Borrelia burgdorferi NapA-Driven Th17 Cell Inflammation in Lyme Arthritis

Objective. Human Lyme arthritis caused by Borrelia burgdorferi is characterized by an inflammatory infiltrate that consists mainly of neutrophils and T cells. This study was undertaken to evaluate the role of the innate and acquired immune responses elicited by the neutrophil-activating protein A (NapA) of B burgdorferi in patients with Lyme arthritis. Methods. Serum anti-NapA antibodies were measured in 27 patients with Lyme arthritis and 30 healthy control subjects. The cytokine profile of synovial fluid T cells specific for NapA was investigated in 5 patients with Lyme arthritis. The cytokine profile induced by NapA in neutrophils and monocytes was also investigated.

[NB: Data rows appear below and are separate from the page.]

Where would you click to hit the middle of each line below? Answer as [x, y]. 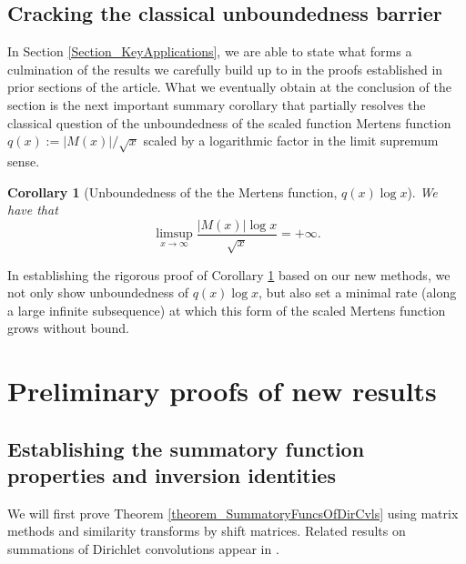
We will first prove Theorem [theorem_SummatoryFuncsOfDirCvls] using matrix [233, 513]
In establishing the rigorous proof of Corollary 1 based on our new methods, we [229, 274]
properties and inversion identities [172, 475]
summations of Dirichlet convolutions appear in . [143, 549]
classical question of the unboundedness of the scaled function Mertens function [229, 122]
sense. [24, 161]
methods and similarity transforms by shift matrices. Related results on [207, 531]
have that [33, 210]
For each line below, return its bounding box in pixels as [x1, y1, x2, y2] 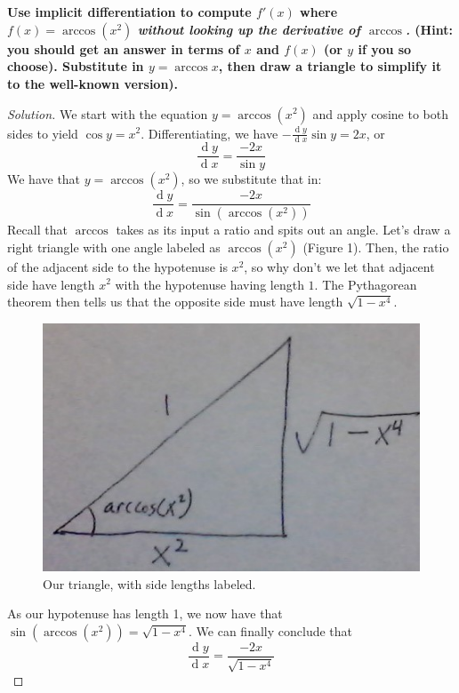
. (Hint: [406, 20, 453, 38]
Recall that [7, 220, 68, 239]
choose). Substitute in [7, 57, 144, 76]
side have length [7, 275, 95, 293]
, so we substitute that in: [181, 170, 322, 188]
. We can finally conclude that [189, 621, 353, 640]
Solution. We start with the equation [7, 104, 208, 123]
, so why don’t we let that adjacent [244, 257, 435, 275]

Results. Serum anti-NapA antibodies were found in 48% of the patients with Lyme arthritis but were undetectable in the healthy controls. T cells from the synovial fluid of patients with Lyme arthritis produced interleukin-17 (IL-17) in response to NapA. Moreover, NapA was able to induce the expression of IL-23 in neutrophils and monocytes, as well as the expression of IL-6, IL-1 beta, and transforming growth factor beta (TGF beta) in monocytes, via Toll-like receptor 2. Conclusion. These findings indicate that NapA of B burgdorferi is able to drive the expression of IL-6, IL-1 beta, IL-23, and TGF beta by cells of the innate immune system and to elicit a synovial fluid Th17 cell response that might play a crucial role in the pathogenesis of Lyme arthritis.